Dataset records
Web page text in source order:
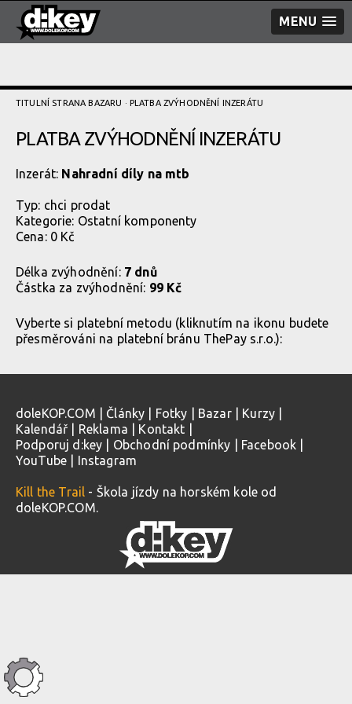
MENU
TITULNÍ STRANA BAZARU · PLATBA ZVÝHODNĚNÍ­ INZERÁTU
PLATBA ZVÝHODNĚNÍ­ INZERÁTU
Inzerát: Nahradní díly na mtb
Typ: chci prodat
Kategorie: Ostatní komponenty
Cena: 0 Kč
Délka zvýhodnění: 7 dnů
Částka za zvýhodnění: 99 Kč
Vyberte si platební metodu (kliknutím na ikonu budete
přesměrováni na platební bránu ThePay s.r.o.):
doleKOP.COM Články Fotky Bazar| Kurzy
Kalendář
Reklama Kontakt
Podporuj d:key
Obchodní podmínky Facebook
YouTube
Instagram
Kill the Trail - Škola jízdy na horském kole od
doleKOP.COM.
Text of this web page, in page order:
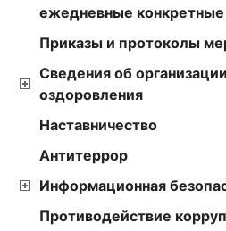
ежедневные
Приказы и протоколы
Сведения об
оздоровления
Наставничество
Антитеррор
Информационная
Противодействие
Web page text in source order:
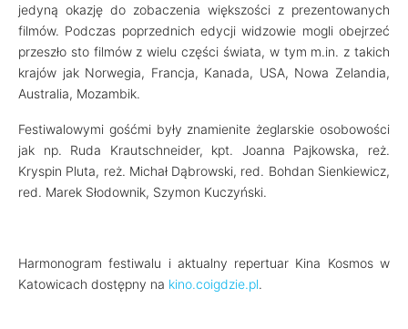
jedyną okazję do zobaczenia większości z prezentowanych
filmów. Podczas poprzednich edycji widzowie mogli obejrzeć
przeszło sto filmów z wielu części świata, w tym m.in. z takich
krajów jak Norwegia, Francja, Kanada, USA, Nowa Zelandia,
Australia, Mozambik.
Festiwalowymi gośćmi były znamienite żeglarskie osobowości
jak np. Ruda Krautschneider, kpt. Joanna Pajkowska, reż.
Kryspin Pluta, reż. Michał Dąbrowski, red. Bohdan Sienkiewicz,
red. Marek Słodownik, Szymon Kuczyński.
Harmonogram festiwalu i aktualny repertuar Kina Kosmos w
Katowicach dostępny na kino.coigdzie.pl.
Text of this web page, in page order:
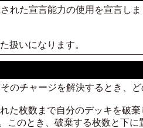
れた宣言能力の使用を宣言し
扱いになります。
のチャージを解決するとき、
た枚数まで自分のデッキを破
このとき、破棄する枚数と下に
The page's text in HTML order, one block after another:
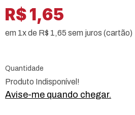
R$ 1,65
em 1x de R$ 1,65 sem juros (cartão)
Quantidade
Produto Indisponível!
Avise-me quando chegar.
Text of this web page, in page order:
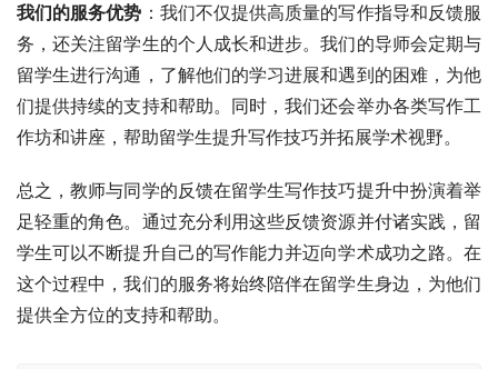
我们的服务优势 ：我们不仅提供高质量的写作指导和反馈服
务，还关注留学生的个人成长和进步。我们的导师会定期与
留学生进行沟通，了解他们的学习进展和遇到的困难，为他
们提供持续的支持和帮助。同时，我们还会举办各类写作工
作坊和讲座，帮助留学生提升写作技巧并拓展学术视野。
总之，教师与同学的反馈在留学生写作技巧提升中扮演着举
足轻重的角色。通过充分利用这些反馈资源并付诸实践，留
学生可以不断提升自己的写作能力并迈向学术成功之路。在
这个过程中，我们的服务将始终陪伴在留学生身边，为他们
提供全方位的支持和帮助。
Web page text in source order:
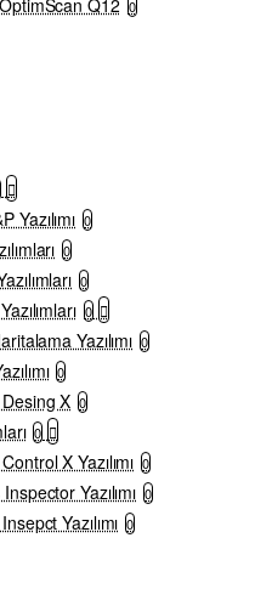
OptimScan Q12 0
Yazılımı 0
0
0
0
Yazılımı 0
0
X 0
0
X Yazılımı 0
Yazılımı 0
Yazılımı 0
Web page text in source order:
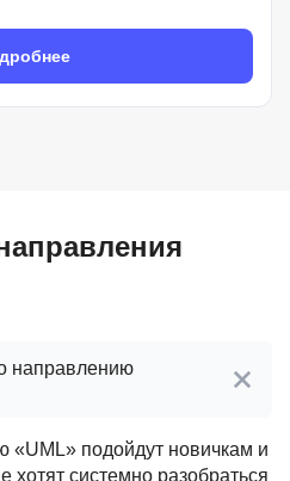
направлению
«UML» подойдут новичкам и
хотят системно разобраться
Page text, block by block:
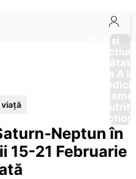
Boli si
Afectiuni
Sănătate
de la A
Neptun în
15-21 Februarie
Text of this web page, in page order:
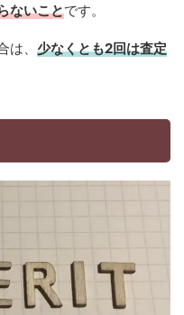
ないことです。
、 少なくとも2回は査定

Goal of the exercise >> Should the entries hold any pictures, please omit those and print the remaining text exactly.

Answer area >>
Web page text in source order:
MENU
TITULNÍ STRANA BAZARU · PLATBA ZVÝHODNĚNÍ­ INZERÁTU
PLATBA ZVÝHODNĚNÍ­ INZERÁTU
Inzerát: Nahradní díly na mtb
Typ: chci prodat
Kategorie: Ostatní komponenty
Cena: 0 Kč
Délka zvýhodnění: 7 dnů
Částka za zvýhodnění: 99 Kč
Vyberte si platební metodu (kliknutím na ikonu budete
přesměrováni na platební bránu ThePay s.r.o.):
doleKOP.COM Články Fotky Bazar| Kurzy
Kalendář
Reklama Kontakt
Podporuj d:key
Obchodní podmínky Facebook
YouTube
Instagram
Kill the Trail - Škola jízdy na horském kole od
doleKOP.COM.
Text of this web page, in page order:
ежедневные
Приказы и протоколы
Сведения об
оздоровления
Наставничество
Антитеррор
Информационная
Противодействие
Web page text in source order:
jedyną okazję do zobaczenia większości z prezentowanych
filmów. Podczas poprzednich edycji widzowie mogli obejrzeć
przeszło sto filmów z wielu części świata, w tym m.in. z takich
krajów jak Norwegia, Francja, Kanada, USA, Nowa Zelandia,
Australia, Mozambik.
Festiwalowymi gośćmi były znamienite żeglarskie osobowości
jak np. Ruda Krautschneider, kpt. Joanna Pajkowska, reż.
Kryspin Pluta, reż. Michał Dąbrowski, red. Bohdan Sienkiewicz,
red. Marek Słodownik, Szymon Kuczyński.
Harmonogram festiwalu i aktualny repertuar Kina Kosmos w
Katowicach dostępny na kino.coigdzie.pl.
Text of this web page, in page order:
れた宣言能力の使用を宣言し
扱いになります。
のチャージを解決するとき、
た枚数まで自分のデッキを破
このとき、破棄する枚数と下に
The page's text in HTML order, one block after another:
R$ 1,65
em 1x de R$ 1,65 sem juros (cartão)
Quantidade
Produto Indisponível!
Avise-me quando chegar.
Text of this web page, in page order:
我们的服务优势 ：我们不仅提供高质量的写作指导和反馈服
务，还关注留学生的个人成长和进步。我们的导师会定期与
留学生进行沟通，了解他们的学习进展和遇到的困难，为他
们提供持续的支持和帮助。同时，我们还会举办各类写作工
作坊和讲座，帮助留学生提升写作技巧并拓展学术视野。
总之，教师与同学的反馈在留学生写作技巧提升中扮演着举
足轻重的角色。通过充分利用这些反馈资源并付诸实践，留
学生可以不断提升自己的写作能力并迈向学术成功之路。在
这个过程中，我们的服务将始终陪伴在留学生身边，为他们
提供全方位的支持和帮助。
Web page text in source order:
OptimScan Q12 0
Yazılımı 0
0
0
0
Yazılımı 0
0
X 0
0
X Yazılımı 0
Yazılımı 0
Yazılımı 0
Web page text in source order:
направлению
«UML» подойдут новичкам и
хотят системно разобраться
Page text, block by block:
Boli si
Afectiuni
Sănătate
de la A
Neptun în
15-21 Februarie
Text of this web page, in page order:
ないことです。
、 少なくとも2回は査定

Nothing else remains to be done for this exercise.